Done deal or no, the looming question facing San Antonio’s finest is a financial one. I suspect if they take the advice of many in attendance at the recent public forum on a pending rate hike, and commission their own study by a qualified consultant, they will see the that now is no time to gamble on reinvesting in nuclear power.

Now is the time to kick-start a new green economy and push Texas to the front of the pack when it comes to solar and efficiency innovation and production. Quick, someone tell the PUC. Wait, thousands of you just did. Word is, you crashed their server too! Attaway.

Now if we just had a cadre of visionaries to to fill in soon-to-be-vacated top tiers within CPS itself… Ah, daydreams do wander.

hotter west

Nukes are promoted for their supposed environmental merit: chiefly, that they are a low emitter of global warming culprit CO2.

But they have a variety of disadvantages, including the fact that their power source and waste products include the deadliest and longest-lived substances, some naturally occurring, most engineered.

Also, they are heavily reliant on fresh water for cooling the reactors. With ongoing climactic warming, it is expected that almost a quarter of the United State’s current 104 nuclear reactors may have to shut down because of drought in the near future.

“Water is the nuclear industry’s Achilles’ heel,” said Jim Warren, executive director of N.C. Waste Awareness and Reduction Network, an environmental group critical of nuclear power. “You need a lot of water to operate nuclear plants.” He added: “This is becoming a crisis.”

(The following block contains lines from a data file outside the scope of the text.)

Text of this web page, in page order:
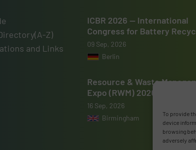
To provide
device
browsing
adversely
Z)
and Links
ICBR 2026 — International
Congress for Battery
09 Sep, 2026
Berlin
Resource & Waste
Expo (RWM) 2026
16 Sep, 2026
Birmingham
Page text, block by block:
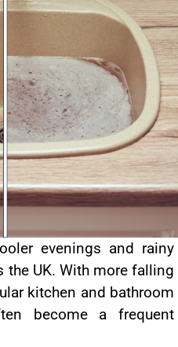
evenings and rainy
the UK. With more falling
kitchen and bathroom
become a frequent
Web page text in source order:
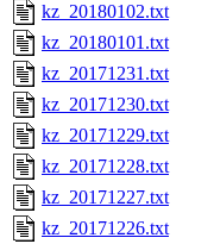
kz_20180102.txt
kz_20180101.txt
kz_20171231.txt
kz_20171230.txt
kz_20171229.txt
kz_20171228.txt
kz_20171227.txt
kz_20171226.txt
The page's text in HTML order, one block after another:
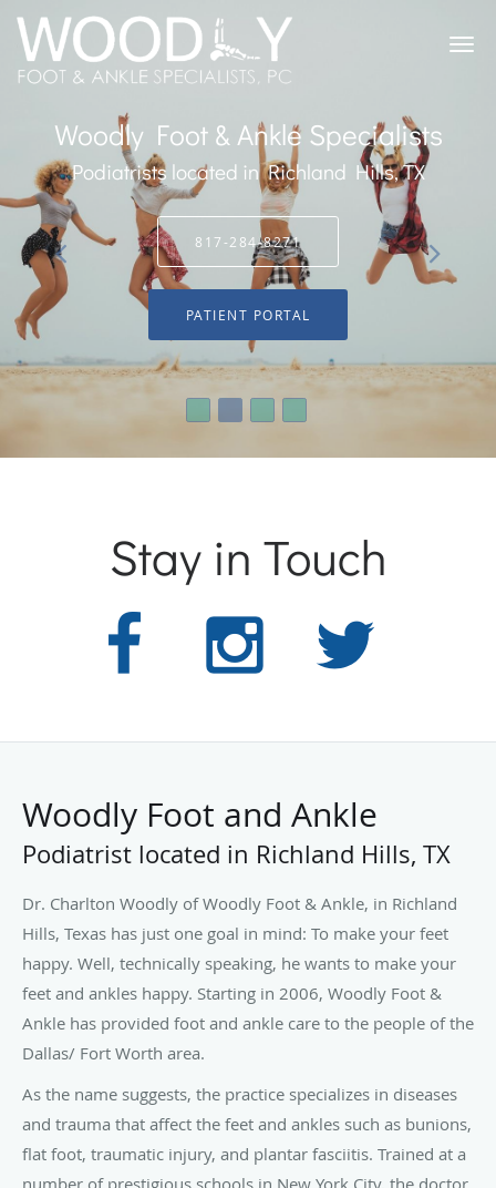
Skip to main content
Woodly Foot & Ankle Specialists
Podiatrists located in Richland Hills, TX
817-284-8271
PATIENT PORTAL
Stay in Touch
Woodly Foot and Ankle
Podiatrist located in Richland Hills, TX
Dr. Charlton Woodly of Woodly Foot & Ankle, in Richland
Hills, Texas has just one goal in mind: To make your feet
happy. Well, technically speaking, he wants to make your
feet and ankles happy. Starting in 2006, Woodly Foot &
Ankle has provided foot and ankle care to the people of the
Dallas/ Fort Worth area.
As the name suggests, the practice specializes in diseases
and trauma that affect the feet and ankles such as bunions,
flat foot, traumatic injury, and plantar fasciitis. Trained at a
number of prestigious schools in New York City, the doctor
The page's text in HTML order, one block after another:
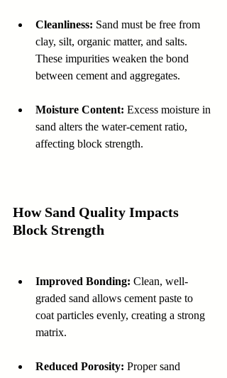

An Associated Press analysis of the nation’s 104 nuclear reactors found that 24 are in areas experiencing the most severe levels of drought. All but two are built on the shores of lakes and rivers and rely on submerged intake pipes to draw billions of gallons of water for use in cooling and condensing steam after it has turned the plants’ turbines.

While I still recommend all concerned about the future order and read The Changing Climate of South Texas, there is a new report out this week that shows global warming has been particularly unkind to the U.S. West. A project of the Rocky Mountain Climate Organization and the Natural Resources Defense Council, the group concluded that:

The American West has heated up even more than the world as a whole. For the last five years (2003 through 2007), the global climate has averaged 1.0 degree Fahrenheit warmer than its 20th century average. For this report, RMCO found that during the 2003 through 2007 period, the 11 western states averaged 1.7 degrees Fahrenheit warmer than the region’s 20th century average.

That is 0.7 degrees, or 70 percent, more warming than for the world as a whole. And scientists have confirmed that most of the recent warming in the West has been caused by human emissions of heat-trapping gases.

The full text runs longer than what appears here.